北半球罗斯贝波演变过程 图片来源:《大英百科全书》

卡尔·古斯塔夫·罗斯贝(Carl-Gustaf Rossby,1898.12.28–1957.8.19),瑞典裔美国气象学家,现代气象学与大气动力学奠基人,1956年登上《时代》周刊封面
在诺曼底登陆时,全球先进的气象中心已经了解天气变化的动力学,最优秀的预报员们已经结合最新的高空天气图来判断天气系统的发展。所以,在这部影片中,当首席气象学家到达现场后,第一件事就是询问:“有没有高空数据?”
概念二 飓风(hurricane):艾森豪威尔说错了吗?
影片中有一个经典冲突,艾森豪威尔怒吼“这是飓风”,并质疑为什么要在这样的“飓风”天气里行动,首席气象学家斯塔格想纠正,然而在艾森豪威尔咄咄逼人的威压之下,最终却选择沉默,放弃了关于是不是飓风的技术问题讨论。
为什么他沉默了?这与飓风的定义有关。
在北大西洋和北美地区所说的飓风,在我们这里(西太平洋地区)称为台风。所以,这是同一个现象在不同地区的不同名称。就像土豆和马铃薯,说的是同一种东西。

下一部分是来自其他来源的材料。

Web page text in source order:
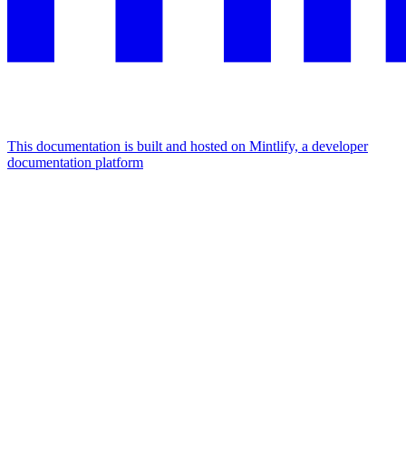
This documentation is built and hosted on Mintlify, a developer
documentation platform
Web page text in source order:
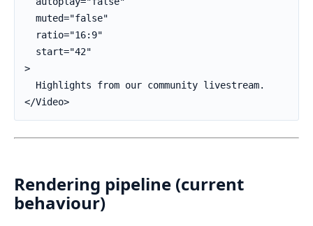
  muted="false"
  ratio="16:9"
  start="42"
>
  Highlights from our community livestream.
</Video>
Rendering pipeline (current
behaviour)
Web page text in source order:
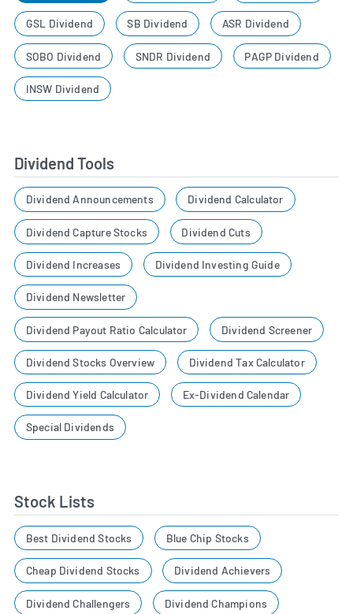
GSL Dividend SB Dividend ASR Dividend
SOBO Dividend SNDR Dividend PAGP Dividend
INSW Dividend
Dividend Tools
Dividend Announcements Dividend Calculator
Dividend Capture Stocks Dividend Cuts
Dividend Increases Dividend Investing Guide
Dividend Newsletter
Dividend Payout Ratio Calculator Dividend Screener
Dividend Stocks Overview Dividend Tax Calculator
Dividend Yield Calculator Ex-Dividend Calendar
Special Dividends
Stock Lists
Best Dividend Stocks Blue Chip Stocks
Cheap Dividend Stocks Dividend Achievers
Dividend Challengers Dividend Champions
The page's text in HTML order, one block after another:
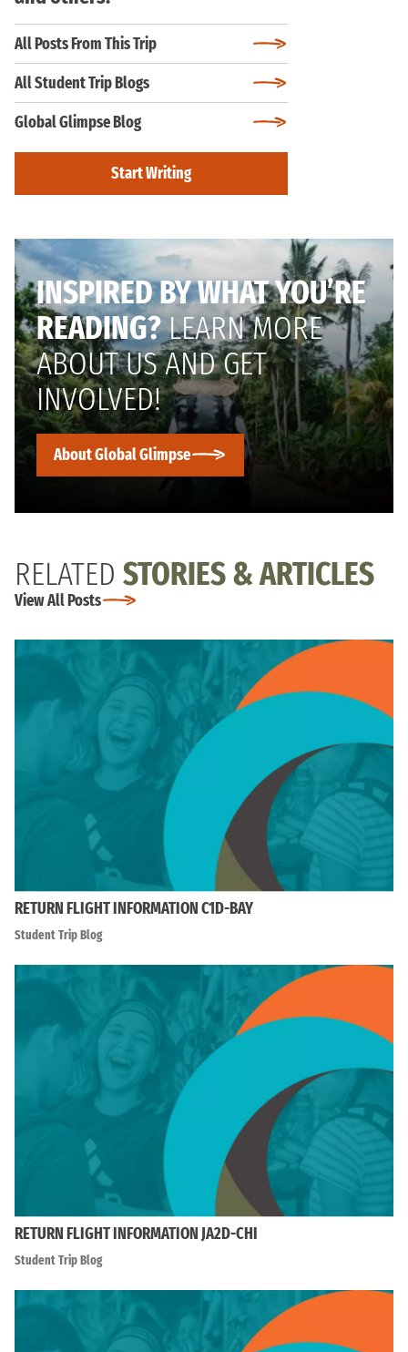
All Posts From This Trip
All Student Trip Blogs
Global Glimpse Blog
Start Writing
INSPIRED BY WHAT YOU’RE
READING?LEARN MORE
ABOUT US AND GET
INVOLVED!
About Global Glimpse
RELATED STORIES & ARTICLES
View All Posts
RETURN FLIGHT INFORMATION C1D-BAY
Student Trip Blog
RETURN FLIGHT INFORMATION JA2D-CHI
Student Trip Blog
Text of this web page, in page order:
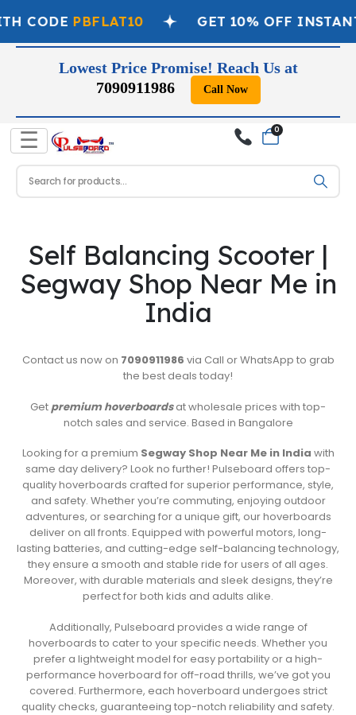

飓风和台风的学术上的标准名称是热带气旋(tropical cyclone),从这个名称就能看出来,台风和飓风,指的是从热带地区发展起来的、呈气旋状的低压系统。对于英国和诺曼底所在的中纬度地区而言,虽然影响该区域的风特别大,达到了飓风的级别,但具体的天气过程是“中纬度气旋”(也称“温带气旋”)过程,从名称也能看出,这个系统发生发展在中纬度地区(温带),和热带气旋有本质区别。从这个意义上看,艾森豪威尔是错的。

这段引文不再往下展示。